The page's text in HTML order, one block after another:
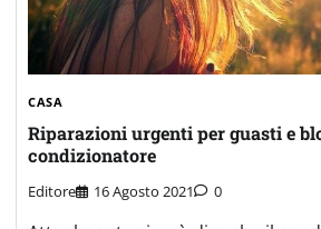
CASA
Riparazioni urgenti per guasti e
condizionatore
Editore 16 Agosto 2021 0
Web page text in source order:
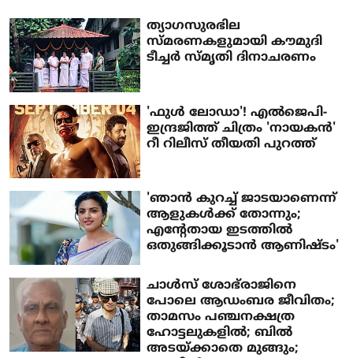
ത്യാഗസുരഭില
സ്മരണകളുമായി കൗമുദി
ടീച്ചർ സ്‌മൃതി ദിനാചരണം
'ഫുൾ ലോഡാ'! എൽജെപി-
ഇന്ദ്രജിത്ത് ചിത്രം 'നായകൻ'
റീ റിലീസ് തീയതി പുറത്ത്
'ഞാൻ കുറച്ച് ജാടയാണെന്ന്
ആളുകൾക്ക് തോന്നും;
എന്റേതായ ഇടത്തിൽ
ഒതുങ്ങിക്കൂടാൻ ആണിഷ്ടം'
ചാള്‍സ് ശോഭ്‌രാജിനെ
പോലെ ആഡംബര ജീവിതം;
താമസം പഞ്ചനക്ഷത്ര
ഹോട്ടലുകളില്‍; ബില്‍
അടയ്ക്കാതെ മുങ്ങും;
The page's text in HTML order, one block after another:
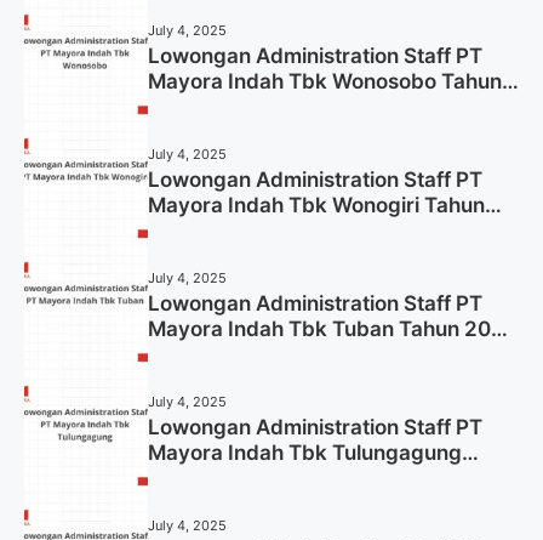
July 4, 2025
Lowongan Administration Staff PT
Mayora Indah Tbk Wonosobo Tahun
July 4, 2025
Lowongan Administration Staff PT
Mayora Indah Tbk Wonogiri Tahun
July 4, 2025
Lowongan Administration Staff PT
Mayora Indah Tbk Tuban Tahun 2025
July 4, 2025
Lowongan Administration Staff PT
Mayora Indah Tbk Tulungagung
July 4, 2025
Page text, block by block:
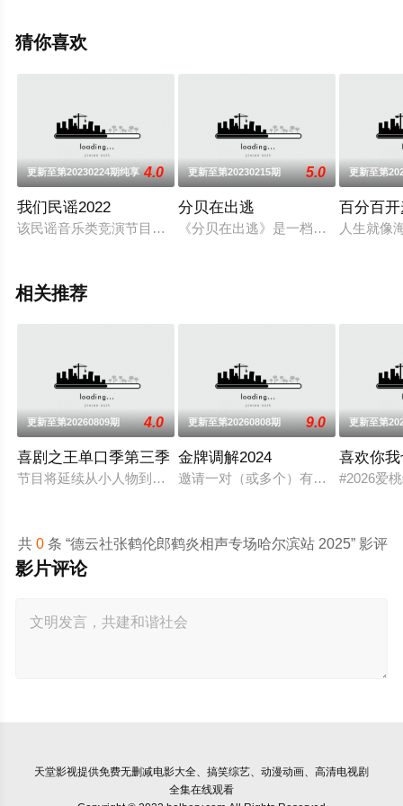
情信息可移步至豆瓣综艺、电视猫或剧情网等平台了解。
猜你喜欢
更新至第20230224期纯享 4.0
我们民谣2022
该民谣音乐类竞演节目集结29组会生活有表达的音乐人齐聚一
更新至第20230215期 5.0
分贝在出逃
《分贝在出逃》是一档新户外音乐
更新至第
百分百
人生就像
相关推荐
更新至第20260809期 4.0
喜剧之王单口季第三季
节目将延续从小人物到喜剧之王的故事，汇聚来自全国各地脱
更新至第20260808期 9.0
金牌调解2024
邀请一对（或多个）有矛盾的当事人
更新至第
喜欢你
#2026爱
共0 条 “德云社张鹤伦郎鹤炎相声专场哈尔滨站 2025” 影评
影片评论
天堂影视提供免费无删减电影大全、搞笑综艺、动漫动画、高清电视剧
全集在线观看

_ _ _ _ _

• Work item
Find the line with "ത്യാഗസുരഭില" in the entries above. Set down exactly every line from it up to and including the line with "节目将延续从小人物到喜剧之王的故事，汇聚来自全国各地脱", images excluded.

• Solution for this exercise
ത്യാഗസുരഭില
സ്മരണകളുമായി കൗമുദി
ടീച്ചർ സ്‌മൃതി ദിനാചരണം
'ഫുൾ ലോഡാ'! എൽജെപി-
ഇന്ദ്രജിത്ത് ചിത്രം 'നായകൻ'
റീ റിലീസ് തീയതി പുറത്ത്
'ഞാൻ കുറച്ച് ജാടയാണെന്ന്
ആളുകൾക്ക് തോന്നും;
എന്റേതായ ഇടത്തിൽ
ഒതുങ്ങിക്കൂടാൻ ആണിഷ്ടം'
ചാള്‍സ് ശോഭ്‌രാജിനെ
പോലെ ആഡംബര ജീവിതം;
താമസം പഞ്ചനക്ഷത്ര
ഹോട്ടലുകളില്‍; ബില്‍
അടയ്ക്കാതെ മുങ്ങും;
The page's text in HTML order, one block after another:
July 4, 2025
Lowongan Administration Staff PT
Mayora Indah Tbk Wonosobo Tahun
July 4, 2025
Lowongan Administration Staff PT
Mayora Indah Tbk Wonogiri Tahun
July 4, 2025
Lowongan Administration Staff PT
Mayora Indah Tbk Tuban Tahun 2025
July 4, 2025
Lowongan Administration Staff PT
Mayora Indah Tbk Tulungagung
July 4, 2025
Page text, block by block:
情信息可移步至豆瓣综艺、电视猫或剧情网等平台了解。
猜你喜欢
更新至第20230224期纯享 4.0
我们民谣2022
该民谣音乐类竞演节目集结29组会生活有表达的音乐人齐聚一
更新至第20230215期 5.0
分贝在出逃
《分贝在出逃》是一档新户外音乐
更新至第
百分百
人生就像
相关推荐
更新至第20260809期 4.0
喜剧之王单口季第三季
节目将延续从小人物到喜剧之王的故事，汇聚来自全国各地脱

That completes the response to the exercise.